Return all entries verbatim; skip any pictures.

### Records from a dataset
Content starts
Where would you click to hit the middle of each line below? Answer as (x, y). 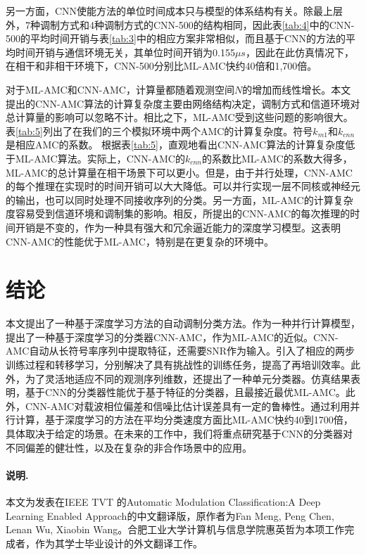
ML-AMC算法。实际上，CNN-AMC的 (100, 158)
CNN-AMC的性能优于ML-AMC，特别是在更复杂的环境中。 (140, 241)
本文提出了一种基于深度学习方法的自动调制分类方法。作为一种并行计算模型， (183, 323)
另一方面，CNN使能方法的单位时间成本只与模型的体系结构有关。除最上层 (175, 11)
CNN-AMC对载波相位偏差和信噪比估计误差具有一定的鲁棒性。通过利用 (188, 406)
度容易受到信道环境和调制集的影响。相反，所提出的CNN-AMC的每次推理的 (178, 213)
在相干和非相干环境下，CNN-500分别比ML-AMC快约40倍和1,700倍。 (162, 66)
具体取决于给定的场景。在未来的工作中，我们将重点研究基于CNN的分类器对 (179, 433)
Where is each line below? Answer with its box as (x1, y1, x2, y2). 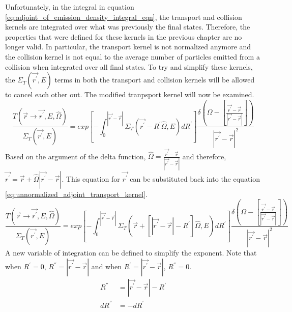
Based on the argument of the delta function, (5, 151, 146, 161)
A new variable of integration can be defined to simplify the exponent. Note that (5, 247, 257, 258)
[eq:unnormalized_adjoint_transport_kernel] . (5, 188, 148, 199)
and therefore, (182, 151, 226, 161)
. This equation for (62, 173, 120, 184)
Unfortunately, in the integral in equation (5, 2, 134, 12)
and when (91, 261, 122, 271)
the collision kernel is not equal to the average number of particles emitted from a (5, 51, 260, 62)
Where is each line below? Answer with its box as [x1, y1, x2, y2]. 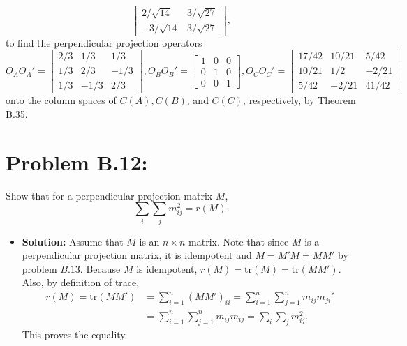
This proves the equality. [22, 326, 128, 341]
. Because [80, 261, 121, 276]
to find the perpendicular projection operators [6, 35, 202, 50]
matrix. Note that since [188, 234, 289, 248]
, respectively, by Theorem [243, 93, 356, 107]
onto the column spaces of [6, 93, 117, 107]
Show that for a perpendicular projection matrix [6, 188, 213, 202]
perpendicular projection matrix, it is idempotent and [22, 248, 252, 262]
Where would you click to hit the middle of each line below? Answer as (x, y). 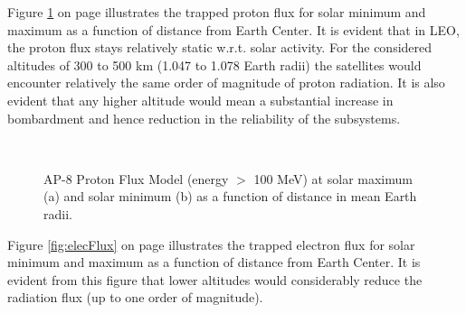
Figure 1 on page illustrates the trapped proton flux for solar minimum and (217, 12)
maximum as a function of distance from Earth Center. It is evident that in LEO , (233, 29)
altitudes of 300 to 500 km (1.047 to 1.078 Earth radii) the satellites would (214, 64)
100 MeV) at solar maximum (333, 178)
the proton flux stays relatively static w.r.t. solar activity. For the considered (220, 47)
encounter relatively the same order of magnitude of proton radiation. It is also (226, 83)
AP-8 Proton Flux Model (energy (136, 178)
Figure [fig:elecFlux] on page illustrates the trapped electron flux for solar (211, 244)
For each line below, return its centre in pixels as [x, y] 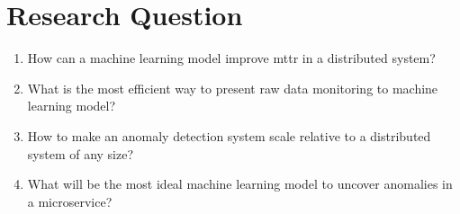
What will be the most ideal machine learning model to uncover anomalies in [240, 184]
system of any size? [81, 153]
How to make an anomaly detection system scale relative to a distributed [229, 135]
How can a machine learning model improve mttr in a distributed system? [231, 58]
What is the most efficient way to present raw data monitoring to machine [233, 88]
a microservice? [70, 201]
Content ends
### SOLUTION TO THIS EXERCISE
Where would you click to hit the middle of each line below? Answer as (x, y). 
ML-AMC算法。实际上，CNN-AMC的 (100, 158)
CNN-AMC的性能优于ML-AMC，特别是在更复杂的环境中。 (140, 241)
本文提出了一种基于深度学习方法的自动调制分类方法。作为一种并行计算模型， (183, 323)
另一方面，CNN使能方法的单位时间成本只与模型的体系结构有关。除最上层 (175, 11)
CNN-AMC对载波相位偏差和信噪比估计误差具有一定的鲁棒性。通过利用 (188, 406)
度容易受到信道环境和调制集的影响。相反，所提出的CNN-AMC的每次推理的 (178, 213)
在相干和非相干环境下，CNN-500分别比ML-AMC快约40倍和1,700倍。 (162, 66)
具体取决于给定的场景。在未来的工作中，我们将重点研究基于CNN的分类器对 (179, 433)
Where is each line below? Answer with its box as (x1, y1, x2, y2). 
Based on the argument of the delta function, (5, 151, 146, 161)
A new variable of integration can be defined to simplify the exponent. Note that (5, 247, 257, 258)
[eq:unnormalized_adjoint_transport_kernel] . (5, 188, 148, 199)
and therefore, (182, 151, 226, 161)
. This equation for (62, 173, 120, 184)
Unfortunately, in the integral in equation (5, 2, 134, 12)
and when (91, 261, 122, 271)
the collision kernel is not equal to the average number of particles emitted from a (5, 51, 260, 62)
Where is each line below? Answer with its box as [x1, y1, x2, y2]. 
This proves the equality. [22, 326, 128, 341]
. Because [80, 261, 121, 276]
to find the perpendicular projection operators [6, 35, 202, 50]
matrix. Note that since [188, 234, 289, 248]
, respectively, by Theorem [243, 93, 356, 107]
onto the column spaces of [6, 93, 117, 107]
Show that for a perpendicular projection matrix [6, 188, 213, 202]
perpendicular projection matrix, it is idempotent and [22, 248, 252, 262]
Where would you click to hit the middle of each line below? Answer as (x, y). 
Figure 1 on page illustrates the trapped proton flux for solar minimum and (217, 12)
maximum as a function of distance from Earth Center. It is evident that in LEO , (233, 29)
altitudes of 300 to 500 km (1.047 to 1.078 Earth radii) the satellites would (214, 64)
100 MeV) at solar maximum (333, 178)
the proton flux stays relatively static w.r.t. solar activity. For the considered (220, 47)
encounter relatively the same order of magnitude of proton radiation. It is also (226, 83)
AP-8 Proton Flux Model (energy (136, 178)
Figure [fig:elecFlux] on page illustrates the trapped electron flux for solar (211, 244)
For each line below, return its centre in pixels as [x, y] 
What will be the most ideal machine learning model to uncover anomalies in [240, 184]
system of any size? [81, 153]
How to make an anomaly detection system scale relative to a distributed [229, 135]
How can a machine learning model improve mttr in a distributed system? [231, 58]
What is the most efficient way to present raw data monitoring to machine [233, 88]
a microservice? [70, 201]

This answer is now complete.